(Records drawn from a dataset)
• • • • •

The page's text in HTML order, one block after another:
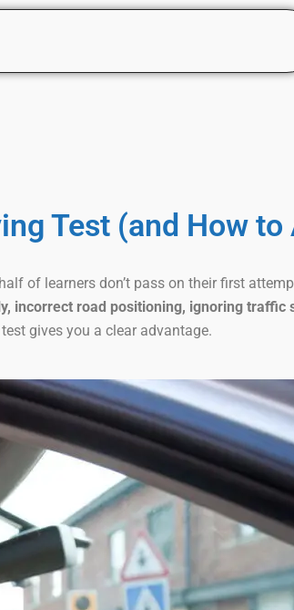
Test (and How to
of learners don’t pass on their first
incorrect road positioning, ignoring traffic
gives you a clear advantage.
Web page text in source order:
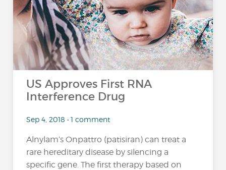
US Approves First RNA
Interference Drug
Sep 4, 2018 • 1 comment
Alnylam’s Onpattro (patisiran) can treat a
rare hereditary disease by silencing a
specific gene. The first therapy based on
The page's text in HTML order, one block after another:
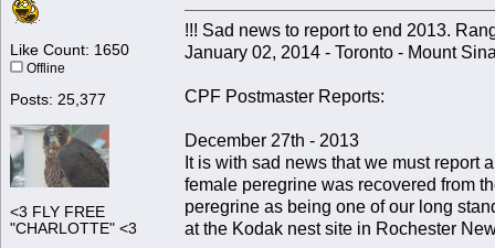
Like Count: 1650
Offline
Posts: 25,377
<3 FLY FREE
"CHARLOTTE" <3
!!! Sad news to report to end 2013.
January 02, 2014 - Toronto - Mount
CPF Postmaster Reports:
December 27th - 2013
It is with sad news that we must report
female peregrine was recovered from
peregrine as being one of our long
at the Kodak nest site in Rochester
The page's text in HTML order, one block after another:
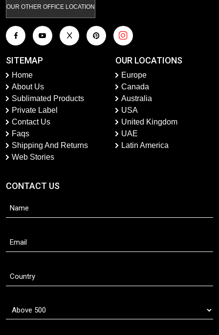
OUR OTHER OFFICE LOCATION
SITEMAP
Home
About Us
Sublimated Products
Private Label
Contact Us
Faqs
Shipping And Returns
Web Stories
OUR LOCATIONS
Europe
Canada
Australia
USA
United Kingdom
UAE
Latin America
CONTACT US
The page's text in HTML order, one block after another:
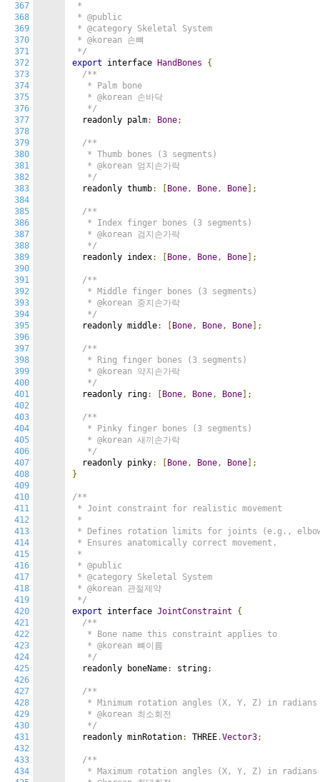
367
368
369
370
371
372
373
374
375
376
377
378
379
380
381
382
383
384
385
386
387
388
389
390
391
392
393
394
395
396
397
398
399
400
401
402
403
404
405
406
407
408
409
410
411
412
413
414
415
416
417
418
419
420
421
422
423
424
425
426
427
428
429
430
431
432
433
434
*
* @public
* @category Skeletal System
* @korean 손뼈
*/
export interface HandBones
{
/**
   * Palm bone
   * @korean 손바닥
   */
  readonly palm
: Bone;
/**
   * Thumb bones (3 segments)
   * @korean 엄지손가락
   */
  readonly thumb
: Bone, Bone, Bone ];
/**
   * Index finger bones (3 segments)
   * @korean 검지손가락
   */
  readonly index
: Bone, Bone, Bone ];
/**
   * Middle finger bones (3 segments)
   * @korean 중지손가락
   */
  readonly middle
: Bone, Bone, Bone ];
/**
   * Ring finger bones (3 segments)
   * @korean 약지손가락
   */
  readonly ring
: Bone, Bone, Bone ];
/**
   * Pinky finger bones (3 segments)
   * @korean 새끼손가락
   */
  readonly pinky
: Bone, Bone, Bone ];
}
/**
* Joint constraint for realistic movement
*
* Defines rotation limits for joints (e.g., elbow
* Ensures anatomically correct movement.
*
* @public
* @category Skeletal System
* @korean 관절제약
*/
export interface JointConstraint
{
/**
   * Bone name this constraint applies to
   * @korean 뼈이름
   */
  readonly boneName
: string;
/**
   * Minimum rotation angles (X, Y, Z) in radians
   * @korean 최소회전
   */
  readonly minRotation
: THREE.Vector3;
/**
   * Maximum rotation angles (X, Y, Z) in radians
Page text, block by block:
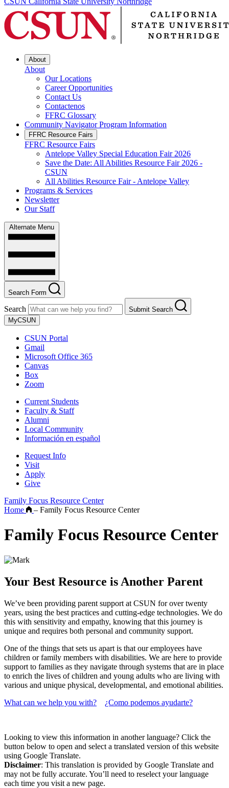
About
About
Our Locations
Career Opportunities
Contact Us
Contactenos
FFRC Glossary
Community Navigator Program Information
FFRC Resource Fairs
FFRC Resource Fairs
Antelope Valley Special Education Fair 2026
Save the Date: All Abilities Resource Fair 2026 -
CSUN
All Abilities Resource Fair - Antelope Valley
Programs & Services
Newsletter
Our Staff
Alternate Menu
Search Form
Search
Submit Search
MyCSUN
CSUN Portal
Gmail
Microsoft Office 365
Canvas
Box
Zoom
Current Students
Faculty & Staff
Alumni
Local Community
Información en español
Request Info
Visit
Apply
Give
Family Focus Resource Center
Home
– Family Focus Resource Center
Family Focus Resource Center
Your Best Resource is Another Parent
We’ve been providing parent support at CSUN for over twenty
years, using the best practices and cutting-edge technologies. We do
this with sensitivity and empathy, knowing that this journey is
unique and requires both personal and community support.
One of the things that sets us apart is that our employees have
children or family members with disabilities. We are here to provide
support to families as they navigate through systems that are in place
to enrich the lives of children and young adults who are living with
various and unique physical, developmental, and emotional abilities.
What can we help you with?
¿Como podemos ayudarte?
Looking to view this information in another language? Click the
button below to open and select a translated version of this website
using Google Translate.
Disclaimer: This translation is provided by Google Translate and
may not be fully accurate. You’ll need to reselect your language
each time you visit a new page.
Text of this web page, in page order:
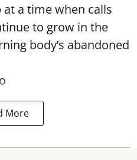
a time when calls
to grow in the
body’s abandoned
More
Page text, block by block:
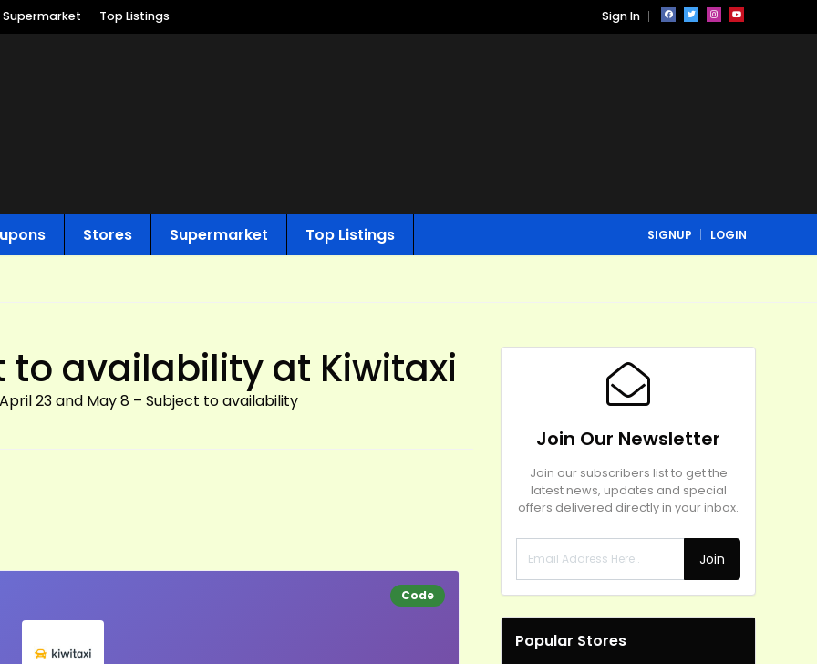
Supermarket Top Listings Sign In
Stores Supermarket Top Listings SIGNUP LOGIN
to availability at Kiwitaxi
23 and May 8 – Subject to availability
Code
Join Our Newsletter
Join our subscribers list to get the
latest news, updates and special
offers delivered directly in your inbox.
Join
Popular Stores
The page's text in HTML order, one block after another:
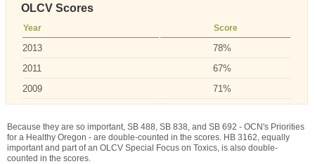
OLCV Scores
Year Score
2013
78%
2011
67%
2009
71%
Because they are so important, SB 488, SB 838, and SB 692 - OCN's Priorities
for a Healthy Oregon - are double-counted in the scores. HB 3162, equally
important and part of an OLCV Special Focus on Toxics, is also double-
counted in the scores.
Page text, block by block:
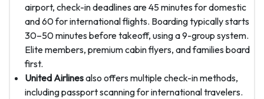
airport, check-in deadlines are 45 minutes for domestic
and 60 for international flights. Boarding typically starts
30–50 minutes before takeoff, using a 9-group system.
Elite members, premium cabin flyers, and families board
first.
United Airlinesalso offers multiple check-in methods,
including passport scanning for international travelers.
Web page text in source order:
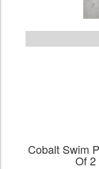
Cobalt Swim
Of
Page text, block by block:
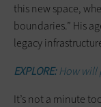
this new space,
boundaries.” His
legacy
EXPLORE:How will
It’s not a minute
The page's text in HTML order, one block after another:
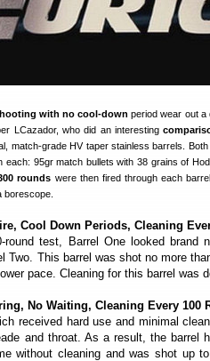
with no cool-down period wear out a
LCazador, who did an interesting
match-grade HV taper stainless barrels.
each: 95gr match bullets with 38 grains of
rounds were then fired through each
borescope.
Cool Down Periods, Cleaning
test, Barrel One looked brand
Two. This barrel was shot no more
pace. Cleaning for this barrel was
No Waiting, Cleaning Every 100
received hard use and minimal
and throat. As a result, the barrel
without cleaning and was shot up
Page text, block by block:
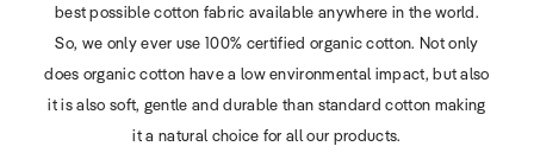
best possible cotton fabric available anywhere in the world.
So, we only ever use 100% certified organic cotton. Not only
does organic cotton have a low environmental impact, but also
it is also soft, gentle and durable than standard cotton making
it a natural choice for all our products.
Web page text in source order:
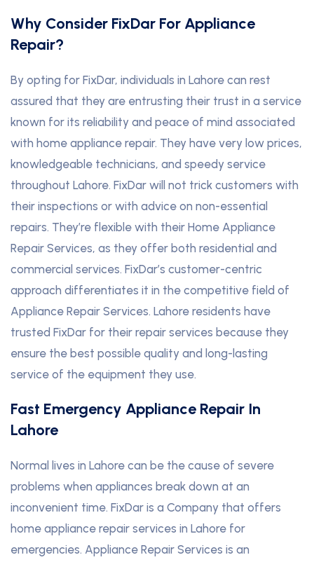
Why Consider FixDar For Appliance
Repair?
By opting for FixDar, individuals in Lahore can rest
assured that they are entrusting their trust in a service
known for its reliability and peace of mind associated
with home appliance repair. They have very low prices,
knowledgeable technicians, and speedy service
throughout Lahore. FixDar will not trick customers with
their inspections or with advice on non-essential
repairs. They’re flexible with their Home Appliance
Repair Services, as they offer both residential and
commercial services. FixDar’s customer-centric
approach differentiates it in the competitive field of
Appliance Repair Services. Lahore residents have
trusted FixDar for their repair services because they
ensure the best possible quality and long-lasting
service of the equipment they use.
Fast Emergency Appliance Repair In
Lahore
Normal lives in Lahore can be the cause of severe
problems when appliances break down at an
inconvenient time. FixDar is a Company that offers
home appliance repair services in Lahore for
emergencies. Appliance Repair Services is an
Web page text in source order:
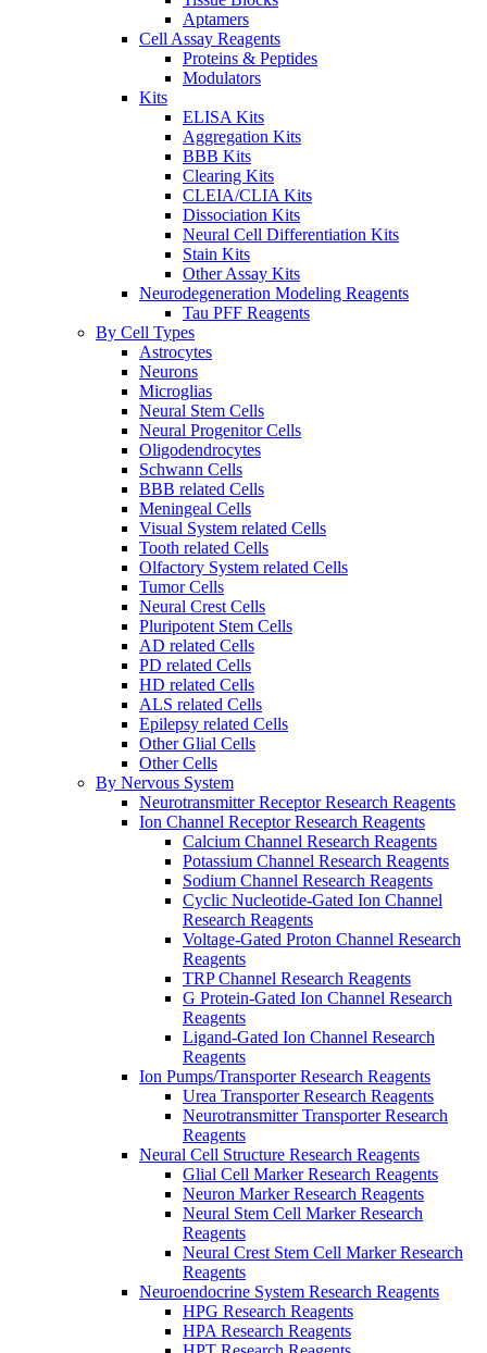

• • • • •

Exercise requirements. The lines above starting at the one that contains "Antelope Valley Special Education Fair 2026" and ending at the one that contains "may not be fully" must be transcribed exactly, and no other lines may appear.

Answer space.
Antelope Valley Special Education Fair 2026
Save the Date: All Abilities Resource Fair 2026 -
CSUN
All Abilities Resource Fair - Antelope Valley
Programs & Services
Newsletter
Our Staff
Alternate Menu
Search Form
Search
Submit Search
MyCSUN
CSUN Portal
Gmail
Microsoft Office 365
Canvas
Box
Zoom
Current Students
Faculty & Staff
Alumni
Local Community
Información en español
Request Info
Visit
Apply
Give
Family Focus Resource Center
Home
– Family Focus Resource Center
Family Focus Resource Center
Your Best Resource is Another Parent
We’ve been providing parent support at CSUN for over twenty
years, using the best practices and cutting-edge technologies. We do
this with sensitivity and empathy, knowing that this journey is
unique and requires both personal and community support.
One of the things that sets us apart is that our employees have
children or family members with disabilities. We are here to provide
support to families as they navigate through systems that are in place
to enrich the lives of children and young adults who are living with
various and unique physical, developmental, and emotional abilities.
What can we help you with?
¿Como podemos ayudarte?
Looking to view this information in another language? Click the
button below to open and select a translated version of this website
using Google Translate.
Disclaimer: This translation is provided by Google Translate and
may not be fully accurate. You’ll need to reselect your language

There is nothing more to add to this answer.